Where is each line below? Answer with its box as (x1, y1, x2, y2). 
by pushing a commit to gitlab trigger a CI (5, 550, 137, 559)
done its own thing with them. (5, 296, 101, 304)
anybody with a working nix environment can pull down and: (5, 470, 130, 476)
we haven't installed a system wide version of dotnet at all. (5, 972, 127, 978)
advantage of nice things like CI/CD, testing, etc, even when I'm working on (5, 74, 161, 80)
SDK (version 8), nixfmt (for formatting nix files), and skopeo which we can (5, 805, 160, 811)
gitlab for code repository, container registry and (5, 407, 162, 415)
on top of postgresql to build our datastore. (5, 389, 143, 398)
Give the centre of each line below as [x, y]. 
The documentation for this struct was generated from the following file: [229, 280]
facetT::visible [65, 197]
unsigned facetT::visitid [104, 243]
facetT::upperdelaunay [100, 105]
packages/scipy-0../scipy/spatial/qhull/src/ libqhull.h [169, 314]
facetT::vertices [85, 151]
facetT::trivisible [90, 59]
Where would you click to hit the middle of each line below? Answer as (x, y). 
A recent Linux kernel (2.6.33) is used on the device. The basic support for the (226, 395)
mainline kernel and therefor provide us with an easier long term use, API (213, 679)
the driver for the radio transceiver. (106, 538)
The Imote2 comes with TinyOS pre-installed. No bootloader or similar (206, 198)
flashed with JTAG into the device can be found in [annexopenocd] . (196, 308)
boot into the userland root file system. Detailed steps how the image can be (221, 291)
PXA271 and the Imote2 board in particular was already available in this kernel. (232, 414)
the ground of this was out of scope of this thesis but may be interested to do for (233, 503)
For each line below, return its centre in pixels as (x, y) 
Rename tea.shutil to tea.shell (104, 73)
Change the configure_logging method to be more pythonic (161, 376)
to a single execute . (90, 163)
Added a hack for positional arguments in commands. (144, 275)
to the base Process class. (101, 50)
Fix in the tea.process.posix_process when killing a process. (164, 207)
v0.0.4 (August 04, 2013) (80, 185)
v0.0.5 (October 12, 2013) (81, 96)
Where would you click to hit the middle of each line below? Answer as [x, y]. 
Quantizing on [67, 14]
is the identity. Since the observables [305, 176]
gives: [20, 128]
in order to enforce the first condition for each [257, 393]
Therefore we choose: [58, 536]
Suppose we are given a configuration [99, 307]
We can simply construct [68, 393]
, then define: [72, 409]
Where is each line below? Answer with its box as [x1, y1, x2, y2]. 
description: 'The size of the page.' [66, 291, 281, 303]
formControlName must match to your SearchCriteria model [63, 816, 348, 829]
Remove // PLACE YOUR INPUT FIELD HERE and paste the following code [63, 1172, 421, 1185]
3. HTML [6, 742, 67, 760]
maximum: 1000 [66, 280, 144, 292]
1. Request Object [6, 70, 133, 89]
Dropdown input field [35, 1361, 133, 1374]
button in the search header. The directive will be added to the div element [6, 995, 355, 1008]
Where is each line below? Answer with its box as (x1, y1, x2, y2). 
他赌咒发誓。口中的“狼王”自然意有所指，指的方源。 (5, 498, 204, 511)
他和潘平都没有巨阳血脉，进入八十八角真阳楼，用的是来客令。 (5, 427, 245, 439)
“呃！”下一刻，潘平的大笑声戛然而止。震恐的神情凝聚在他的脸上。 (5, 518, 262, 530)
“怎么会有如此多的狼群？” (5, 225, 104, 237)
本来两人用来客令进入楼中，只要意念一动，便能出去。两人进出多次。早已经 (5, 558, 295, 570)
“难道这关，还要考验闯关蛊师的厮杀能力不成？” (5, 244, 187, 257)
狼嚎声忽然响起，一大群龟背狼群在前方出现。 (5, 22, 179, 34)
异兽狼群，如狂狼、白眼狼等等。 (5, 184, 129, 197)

Work instructions:
Your reply must repeat the entries above exactly and in full.

Solution for this exercise:
Where is each line below? Answer with its box as (x1, y1, x2, y2). 
by pushing a commit to gitlab trigger a CI (5, 550, 137, 559)
done its own thing with them. (5, 296, 101, 304)
anybody with a working nix environment can pull down and: (5, 470, 130, 476)
we haven't installed a system wide version of dotnet at all. (5, 972, 127, 978)
advantage of nice things like CI/CD, testing, etc, even when I'm working on (5, 74, 161, 80)
SDK (version 8), nixfmt (for formatting nix files), and skopeo which we can (5, 805, 160, 811)
gitlab for code repository, container registry and (5, 407, 162, 415)
on top of postgresql to build our datastore. (5, 389, 143, 398)
Give the centre of each line below as [x, y]. 
The documentation for this struct was generated from the following file: [229, 280]
facetT::visible [65, 197]
unsigned facetT::visitid [104, 243]
facetT::upperdelaunay [100, 105]
packages/scipy-0../scipy/spatial/qhull/src/ libqhull.h [169, 314]
facetT::vertices [85, 151]
facetT::trivisible [90, 59]
Where would you click to hit the middle of each line below? Answer as (x, y). 
A recent Linux kernel (2.6.33) is used on the device. The basic support for the (226, 395)
mainline kernel and therefor provide us with an easier long term use, API (213, 679)
the driver for the radio transceiver. (106, 538)
The Imote2 comes with TinyOS pre-installed. No bootloader or similar (206, 198)
flashed with JTAG into the device can be found in [annexopenocd] . (196, 308)
boot into the userland root file system. Detailed steps how the image can be (221, 291)
PXA271 and the Imote2 board in particular was already available in this kernel. (232, 414)
the ground of this was out of scope of this thesis but may be interested to do for (233, 503)
For each line below, return its centre in pixels as (x, y) 
Rename tea.shutil to tea.shell (104, 73)
Change the configure_logging method to be more pythonic (161, 376)
to a single execute . (90, 163)
Added a hack for positional arguments in commands. (144, 275)
to the base Process class. (101, 50)
Fix in the tea.process.posix_process when killing a process. (164, 207)
v0.0.4 (August 04, 2013) (80, 185)
v0.0.5 (October 12, 2013) (81, 96)
Where would you click to hit the middle of each line below? Answer as [x, y]. 
Quantizing on [67, 14]
is the identity. Since the observables [305, 176]
gives: [20, 128]
in order to enforce the first condition for each [257, 393]
Therefore we choose: [58, 536]
Suppose we are given a configuration [99, 307]
We can simply construct [68, 393]
, then define: [72, 409]
Where is each line below? Answer with its box as [x1, y1, x2, y2]. 
description: 'The size of the page.' [66, 291, 281, 303]
formControlName must match to your SearchCriteria model [63, 816, 348, 829]
Remove // PLACE YOUR INPUT FIELD HERE and paste the following code [63, 1172, 421, 1185]
3. HTML [6, 742, 67, 760]
maximum: 1000 [66, 280, 144, 292]
1. Request Object [6, 70, 133, 89]
Dropdown input field [35, 1361, 133, 1374]
button in the search header. The directive will be added to the div element [6, 995, 355, 1008]
Where is each line below? Answer with its box as (x1, y1, x2, y2). 
他赌咒发誓。口中的“狼王”自然意有所指，指的方源。 (5, 498, 204, 511)
他和潘平都没有巨阳血脉，进入八十八角真阳楼，用的是来客令。 (5, 427, 245, 439)
“呃！”下一刻，潘平的大笑声戛然而止。震恐的神情凝聚在他的脸上。 (5, 518, 262, 530)
“怎么会有如此多的狼群？” (5, 225, 104, 237)
本来两人用来客令进入楼中，只要意念一动，便能出去。两人进出多次。早已经 (5, 558, 295, 570)
“难道这关，还要考验闯关蛊师的厮杀能力不成？” (5, 244, 187, 257)
狼嚎声忽然响起，一大群龟背狼群在前方出现。 (5, 22, 179, 34)
异兽狼群，如狂狼、白眼狼等等。 (5, 184, 129, 197)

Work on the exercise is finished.